Key Problem Solved: Traditional command execution in AI agents fails on long-running tasks due to timeout constraints and lack of state persistence. This feature enables autonomous workflows that were previously impossible, giving Auto Code a significant advantage over systems like GitHub Copilot Agent.
| Benefit | Description |
|---|---|
| 4+ Hour Execution | Commands can run for up to 4 hours (configurable) without timing out, enabling complex build and test workflows |
| Real-Time Progress | Live output streaming shows exactly what's happening, so users know the agent hasn't crashed |
| State Persistence | Task state survives app restarts, network interruptions, and crashes - work never gets lost |
| Graceful Cancellation | Cancel long operations safely with automatic cleanup and process termination |
| Memory Monitoring | Automatic memory usage tracking prevents system overload on resource-intensive tasks |
| Error Recovery | Failed commands capture context and suggest retry strategies for faster debugging |
The Long-Running Command Handler uses asyncio for non-blocking command execution with comprehensive state management.
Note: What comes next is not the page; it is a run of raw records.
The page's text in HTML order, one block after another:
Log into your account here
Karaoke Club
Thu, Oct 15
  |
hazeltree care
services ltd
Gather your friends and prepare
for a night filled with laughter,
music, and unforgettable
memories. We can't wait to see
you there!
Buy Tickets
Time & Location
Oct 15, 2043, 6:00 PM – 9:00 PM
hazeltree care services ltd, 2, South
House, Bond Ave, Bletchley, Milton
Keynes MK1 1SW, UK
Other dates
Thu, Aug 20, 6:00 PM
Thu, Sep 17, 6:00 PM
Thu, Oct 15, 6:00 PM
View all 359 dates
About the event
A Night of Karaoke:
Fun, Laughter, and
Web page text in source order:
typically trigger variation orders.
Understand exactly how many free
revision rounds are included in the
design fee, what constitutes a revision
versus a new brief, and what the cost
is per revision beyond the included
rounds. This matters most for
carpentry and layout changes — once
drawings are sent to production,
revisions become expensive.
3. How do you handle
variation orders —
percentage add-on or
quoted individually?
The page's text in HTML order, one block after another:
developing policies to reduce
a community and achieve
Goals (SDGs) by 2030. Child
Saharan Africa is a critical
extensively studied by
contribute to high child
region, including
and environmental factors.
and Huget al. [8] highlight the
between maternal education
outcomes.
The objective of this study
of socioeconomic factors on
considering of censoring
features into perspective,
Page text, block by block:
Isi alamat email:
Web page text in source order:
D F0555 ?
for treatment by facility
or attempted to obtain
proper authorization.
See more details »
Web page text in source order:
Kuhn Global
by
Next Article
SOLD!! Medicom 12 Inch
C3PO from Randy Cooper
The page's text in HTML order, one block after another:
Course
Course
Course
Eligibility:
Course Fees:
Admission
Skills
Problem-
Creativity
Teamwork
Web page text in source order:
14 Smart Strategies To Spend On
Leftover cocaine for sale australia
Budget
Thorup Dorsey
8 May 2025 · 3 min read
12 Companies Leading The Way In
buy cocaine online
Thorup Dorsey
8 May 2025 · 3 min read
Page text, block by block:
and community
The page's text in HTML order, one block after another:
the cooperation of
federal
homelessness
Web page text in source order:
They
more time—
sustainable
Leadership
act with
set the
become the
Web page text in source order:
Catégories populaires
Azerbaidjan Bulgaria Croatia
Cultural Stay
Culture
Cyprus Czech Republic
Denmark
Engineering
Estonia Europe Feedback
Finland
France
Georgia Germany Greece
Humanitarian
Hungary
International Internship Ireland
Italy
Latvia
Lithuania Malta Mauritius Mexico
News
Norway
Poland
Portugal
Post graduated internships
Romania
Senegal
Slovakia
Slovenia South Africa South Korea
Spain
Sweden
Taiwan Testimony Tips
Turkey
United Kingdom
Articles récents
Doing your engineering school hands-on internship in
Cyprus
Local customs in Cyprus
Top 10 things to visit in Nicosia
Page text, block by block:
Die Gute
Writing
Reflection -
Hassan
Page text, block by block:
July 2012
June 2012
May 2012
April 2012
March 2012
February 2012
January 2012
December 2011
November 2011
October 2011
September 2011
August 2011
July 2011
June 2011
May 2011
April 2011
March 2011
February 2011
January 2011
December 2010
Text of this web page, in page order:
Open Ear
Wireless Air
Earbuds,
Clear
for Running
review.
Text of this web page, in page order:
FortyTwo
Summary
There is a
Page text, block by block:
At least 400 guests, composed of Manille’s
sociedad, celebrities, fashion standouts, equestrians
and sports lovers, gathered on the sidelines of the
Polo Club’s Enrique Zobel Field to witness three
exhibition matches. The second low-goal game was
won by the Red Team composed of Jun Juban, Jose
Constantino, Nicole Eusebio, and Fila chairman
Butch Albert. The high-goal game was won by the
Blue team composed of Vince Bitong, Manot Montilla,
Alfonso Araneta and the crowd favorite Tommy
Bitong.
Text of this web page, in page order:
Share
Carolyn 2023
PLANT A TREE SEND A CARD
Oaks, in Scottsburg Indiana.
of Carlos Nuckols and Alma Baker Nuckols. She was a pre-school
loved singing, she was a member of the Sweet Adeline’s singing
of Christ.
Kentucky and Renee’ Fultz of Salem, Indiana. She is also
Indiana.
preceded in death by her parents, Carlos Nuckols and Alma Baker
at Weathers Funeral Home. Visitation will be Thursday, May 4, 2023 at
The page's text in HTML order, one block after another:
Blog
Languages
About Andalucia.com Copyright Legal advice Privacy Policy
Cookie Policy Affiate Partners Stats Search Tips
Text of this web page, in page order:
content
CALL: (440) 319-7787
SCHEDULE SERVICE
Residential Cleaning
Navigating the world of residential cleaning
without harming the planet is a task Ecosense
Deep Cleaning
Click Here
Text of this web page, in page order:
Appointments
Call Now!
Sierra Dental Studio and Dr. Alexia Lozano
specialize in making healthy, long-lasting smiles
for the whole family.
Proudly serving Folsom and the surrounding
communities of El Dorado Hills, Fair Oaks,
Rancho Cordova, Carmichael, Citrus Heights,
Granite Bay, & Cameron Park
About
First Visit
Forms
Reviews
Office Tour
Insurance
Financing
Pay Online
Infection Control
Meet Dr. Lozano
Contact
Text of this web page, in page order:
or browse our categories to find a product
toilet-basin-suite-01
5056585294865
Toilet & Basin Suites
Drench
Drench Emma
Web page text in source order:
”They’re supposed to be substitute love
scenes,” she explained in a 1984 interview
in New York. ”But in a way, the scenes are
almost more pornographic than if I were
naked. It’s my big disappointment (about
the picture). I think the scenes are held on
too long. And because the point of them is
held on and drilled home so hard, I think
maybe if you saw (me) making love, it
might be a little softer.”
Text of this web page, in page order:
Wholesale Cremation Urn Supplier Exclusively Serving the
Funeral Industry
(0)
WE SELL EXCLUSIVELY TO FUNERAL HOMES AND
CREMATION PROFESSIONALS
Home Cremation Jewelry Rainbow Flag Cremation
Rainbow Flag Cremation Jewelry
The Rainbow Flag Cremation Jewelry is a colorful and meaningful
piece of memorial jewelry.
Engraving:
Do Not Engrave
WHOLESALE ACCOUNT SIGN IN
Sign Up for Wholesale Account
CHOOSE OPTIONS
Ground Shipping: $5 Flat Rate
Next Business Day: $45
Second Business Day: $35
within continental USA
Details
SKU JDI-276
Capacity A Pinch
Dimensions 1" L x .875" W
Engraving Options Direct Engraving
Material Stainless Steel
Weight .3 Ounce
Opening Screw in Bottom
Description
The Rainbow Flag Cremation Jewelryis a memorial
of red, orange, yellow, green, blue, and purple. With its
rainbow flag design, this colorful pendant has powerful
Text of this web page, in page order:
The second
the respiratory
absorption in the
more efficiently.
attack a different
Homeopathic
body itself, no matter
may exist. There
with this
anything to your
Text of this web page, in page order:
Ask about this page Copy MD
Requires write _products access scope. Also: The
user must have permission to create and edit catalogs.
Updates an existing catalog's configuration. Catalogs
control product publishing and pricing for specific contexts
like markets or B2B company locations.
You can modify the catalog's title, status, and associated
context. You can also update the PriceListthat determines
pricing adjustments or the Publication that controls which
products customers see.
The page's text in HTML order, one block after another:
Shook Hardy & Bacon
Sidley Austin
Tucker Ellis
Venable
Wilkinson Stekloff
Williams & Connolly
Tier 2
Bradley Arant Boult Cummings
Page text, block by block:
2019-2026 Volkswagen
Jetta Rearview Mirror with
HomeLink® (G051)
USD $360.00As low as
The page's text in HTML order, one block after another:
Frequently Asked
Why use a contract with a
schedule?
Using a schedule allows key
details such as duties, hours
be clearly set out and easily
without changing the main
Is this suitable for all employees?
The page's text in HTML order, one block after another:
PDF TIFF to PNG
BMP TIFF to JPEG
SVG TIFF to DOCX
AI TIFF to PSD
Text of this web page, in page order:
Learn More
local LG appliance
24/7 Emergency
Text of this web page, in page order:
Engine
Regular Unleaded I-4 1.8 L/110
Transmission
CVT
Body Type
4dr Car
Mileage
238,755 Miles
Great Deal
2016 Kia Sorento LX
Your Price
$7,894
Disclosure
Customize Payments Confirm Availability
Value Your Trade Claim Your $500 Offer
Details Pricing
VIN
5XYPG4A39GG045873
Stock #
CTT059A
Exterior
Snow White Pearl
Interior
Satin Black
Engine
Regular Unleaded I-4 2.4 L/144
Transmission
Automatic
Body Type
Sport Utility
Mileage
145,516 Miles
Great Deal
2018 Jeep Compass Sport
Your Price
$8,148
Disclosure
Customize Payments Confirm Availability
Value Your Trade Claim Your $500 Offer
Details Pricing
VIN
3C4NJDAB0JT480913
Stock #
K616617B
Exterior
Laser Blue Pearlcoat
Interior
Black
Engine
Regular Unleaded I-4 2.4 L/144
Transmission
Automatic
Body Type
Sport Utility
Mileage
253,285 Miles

┌─────────────────────────────────────────────────────────────┐
│ Frontend (Electron) │
│ ┌─────────────────────────────────────────────────────┐ │
│ │ TaskProgress Component (Real-time UI) │ │
│ │ - Live output display (xterm.js) │ │
│ │ - Status badge (running/completed/failed) │ │
│ │ - Cancel button with confirmation │ │
│ └─────────────────────────────────────────────────────┘ │
└──────────────────────┬──────────────────────────────────────┘
│ IPC Events
│ (start, cancel, status, progress)
▼
┌─────────────────────────────────────────────────────────────┐
│ Backend (Python + MCP Tools) │
│ ┌─────────────────────────────────────────────────────┐ │
│ │ BackgroundTaskManager │ │
│ │ - Async command execution (asyncio) │ │
│ │ - Output streaming & buffering │ │
│ │ - Process lifecycle management │ │
│ │ - Memory monitoring (psutil) │ │
│ │ - Error classification & suggestions │ │
│ └─────────────────────────────────────────────────────┘ │
│ ┌─────────────────────────────────────────────────────┐ │
│ │ TaskStateStore │ │
│ │ - Atomic state persistence (JSON) │ │
│ │ - Orphaned task recovery │ │
│ │ - Task history tracking │ │
│ └─────────────────────────────────────────────────────┘ │
└─────────────────────────────────────────────────────────────┘
│
│ Subprocess
▼
┌─────────────────────────────────────────────────────────────┐
│ Long-Running Command (npm, pytest, etc.) │
└─────────────────────────────────────────────────────────────┘
| Component | Location | Purpose |
|---|---|---|
| BackgroundTaskManager | apps/backend/agents/tools_pkg/tools/background_task.py |
Core task execution engine with async subprocess management |
| TaskStateStore | apps/backend/core/task_state_store.py |
Atomic state persistence layer with crash recovery |
| BackgroundTaskState | apps/frontend/src/main/agent/task-state.ts |
Frontend state management for task tracking |
| TaskProgress Component | apps/frontend/src/renderer/components/TaskProgress.tsx |
Real-time UI for output display and control |
| MCP Tools | apps/backend/agents/tools_pkg/tools/background_task.py |
Agent-accessible tools (start, cancel, status, output) |
- Auto Code 2.9.0 or later
- Python 3.12+ with asyncio support
- Optional:
psutilfor memory monitoring (auto-installed)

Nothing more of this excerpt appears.